Task directions → The records follow. Copy them exactly, but omit the pictures.

Stored data entries →

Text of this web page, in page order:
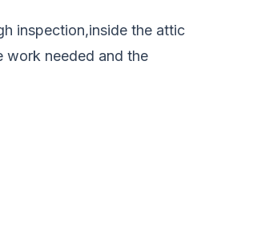
inspection,inside the attic
work needed and the
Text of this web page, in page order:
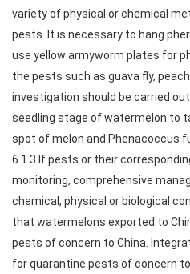
variety of physical or chemical
pests. It is necessary to hang
use yellow armyworm plates for
the pests such as guava fly,
investigation should be carried
seedling stage of watermelon to
spot of melon and Phenacoccus
6.1.3 If pests or their
monitoring, comprehensive
chemical, physical or biological
that watermelons exported to
pests of concern to China.
for quarantine pests of concern
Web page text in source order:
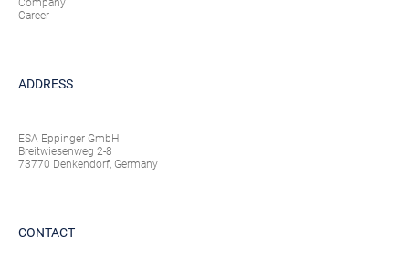
Company
Career
ADDRESS
ESA Eppinger GmbH
Breitwiesenweg 2-8
73770 Denkendorf, Germany
CONTACT
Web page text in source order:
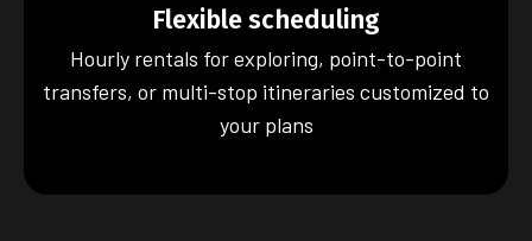
Flexible scheduling
Hourly rentals for exploring, point-to-point
transfers, or multi-stop itineraries customized to
your plans
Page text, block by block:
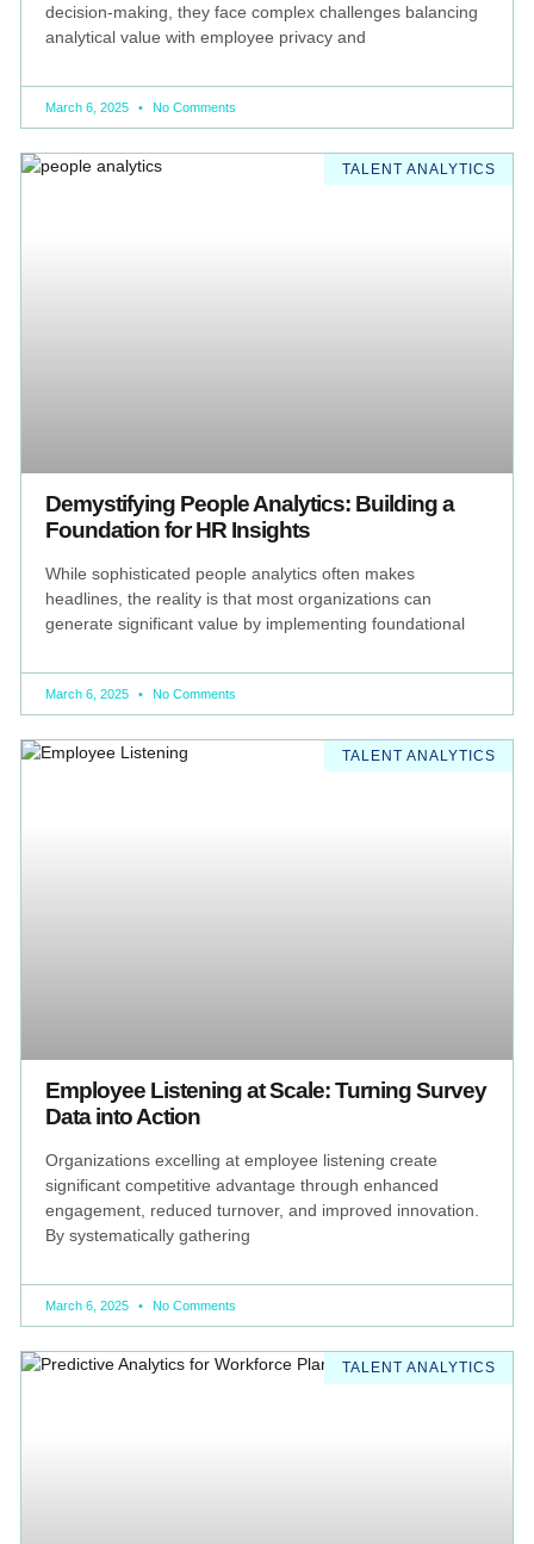
decision-making, they face complex challenges balancing
analytical value with employee privacy and
March 6, 2025 No Comments
TALENT ANALYTICS
Demystifying People Analytics: Building a
Foundation for HR Insights
While sophisticated people analytics often makes
headlines, the reality is that most organizations can
generate significant value by implementing foundational
March 6, 2025 No Comments
TALENT ANALYTICS
Employee Listening at Scale: Turning Survey
Data into Action
Organizations excelling at employee listening create
significant competitive advantage through enhanced
engagement, reduced turnover, and improved innovation.
By systematically gathering
March 6, 2025 No Comments
TALENT ANALYTICS
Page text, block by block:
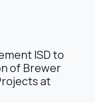
ISD to
of Brewer
at
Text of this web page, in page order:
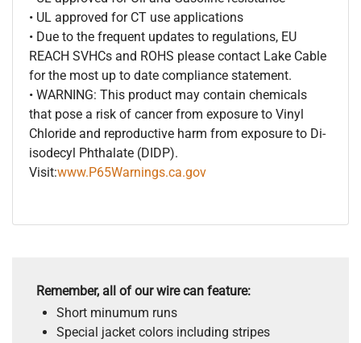
• UL approved for CT use applications
• Due to the frequent updates to regulations, EU
REACH SVHCs and ROHS please contact Lake Cable
for the most up to date compliance statement.
• WARNING: This product may contain chemicals
that pose a risk of cancer from exposure to Vinyl
Chloride and reproductive harm from exposure to Di-
isodecyl Phthalate (DIDP).
Visit:www.P65Warnings.ca.gov
Remember, all of our wire can feature:
Short minumum runs
Special jacket colors including stripes
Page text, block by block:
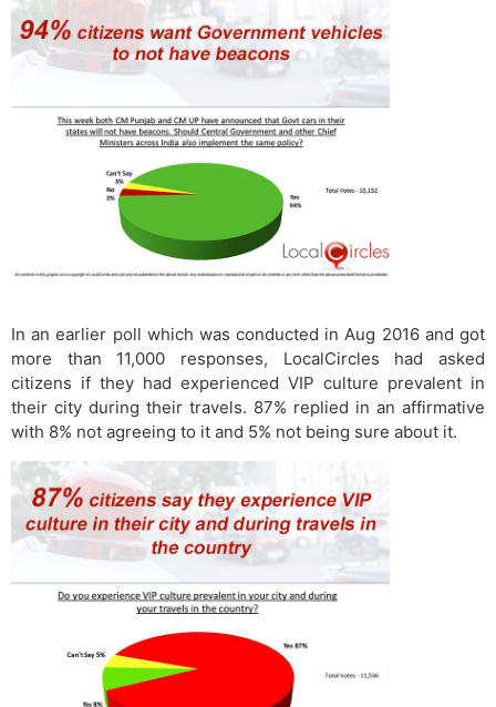
In an earlier poll which was conducted in Aug 2016 and got
more than 11,000 responses, LocalCircles had asked
citizens if they had experienced VIP culture prevalent in
their city during their travels. 87% replied in an affirmative
with 8% not agreeing to it and 5% not being sure about it.
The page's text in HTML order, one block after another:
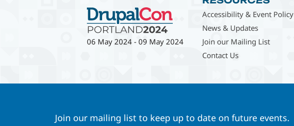
06 May 2024 - 09 May 2024
Accessibility & Event Policy
News & Updates
Join our Mailing List
Contact Us
Join our mailing list to keep up to date on future events.

Answer to the problem →
Text of this web page, in page order:
inspection,inside the attic
work needed and the
Text of this web page, in page order:
variety of physical or chemical
pests. It is necessary to hang
use yellow armyworm plates for
the pests such as guava fly,
investigation should be carried
seedling stage of watermelon to
spot of melon and Phenacoccus
6.1.3 If pests or their
monitoring, comprehensive
chemical, physical or biological
that watermelons exported to
pests of concern to China.
for quarantine pests of concern
Web page text in source order:
Company
Career
ADDRESS
ESA Eppinger GmbH
Breitwiesenweg 2-8
73770 Denkendorf, Germany
CONTACT
Web page text in source order:
Flexible scheduling
Hourly rentals for exploring, point-to-point
transfers, or multi-stop itineraries customized to
your plans
Page text, block by block:
decision-making, they face complex challenges balancing
analytical value with employee privacy and
March 6, 2025 No Comments
TALENT ANALYTICS
Demystifying People Analytics: Building a
Foundation for HR Insights
While sophisticated people analytics often makes
headlines, the reality is that most organizations can
generate significant value by implementing foundational
March 6, 2025 No Comments
TALENT ANALYTICS
Employee Listening at Scale: Turning Survey
Data into Action
Organizations excelling at employee listening create
significant competitive advantage through enhanced
engagement, reduced turnover, and improved innovation.
By systematically gathering
March 6, 2025 No Comments
TALENT ANALYTICS
Page text, block by block:
ISD to
of Brewer
at
Text of this web page, in page order:
• UL approved for CT use applications
• Due to the frequent updates to regulations, EU
REACH SVHCs and ROHS please contact Lake Cable
for the most up to date compliance statement.
• WARNING: This product may contain chemicals
that pose a risk of cancer from exposure to Vinyl
Chloride and reproductive harm from exposure to Di-
isodecyl Phthalate (DIDP).
Visit:www.P65Warnings.ca.gov
Remember, all of our wire can feature:
Short minumum runs
Special jacket colors including stripes
Page text, block by block:
In an earlier poll which was conducted in Aug 2016 and got
more than 11,000 responses, LocalCircles had asked
citizens if they had experienced VIP culture prevalent in
their city during their travels. 87% replied in an affirmative
with 8% not agreeing to it and 5% not being sure about it.
The page's text in HTML order, one block after another:
06 May 2024 - 09 May 2024
Accessibility & Event Policy
News & Updates
Join our Mailing List
Contact Us
Join our mailing list to keep up to date on future events.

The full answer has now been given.